Data shown section start

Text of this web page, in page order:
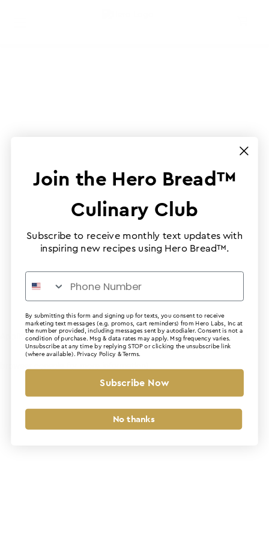
Application error: a client-side exception has occurred (see the
Join the Hero Bread™
Culinary Club
Subscribe to receive monthly text updates with
inspiring new recipes using Hero Bread™.
By submitting this form and signing up for texts, you consent to receive
marketing text messages (e.g. promos, cart reminders) from Hero Labs, Inc at
the number provided, including messages sent by autodialer. Consent is not a
condition of purchase. Msg & data rates may apply. Msg frequency varies.
Unsubscribe at any time by replying STOP or clicking the unsubscribe link
(where available). Privacy Policy &Terms.
Subscribe Now
No thanks

Data shown section end

#### [Your assignment]
Reproduce the data above word for word and omit the images.

#### [Result]
Text of this web page, in page order:
Application error: a client-side exception has occurred (see the
Join the Hero Bread™
Culinary Club
Subscribe to receive monthly text updates with
inspiring new recipes using Hero Bread™.
By submitting this form and signing up for texts, you consent to receive
marketing text messages (e.g. promos, cart reminders) from Hero Labs, Inc at
the number provided, including messages sent by autodialer. Consent is not a
condition of purchase. Msg & data rates may apply. Msg frequency varies.
Unsubscribe at any time by replying STOP or clicking the unsubscribe link
(where available). Privacy Policy &Terms.
Subscribe Now
No thanks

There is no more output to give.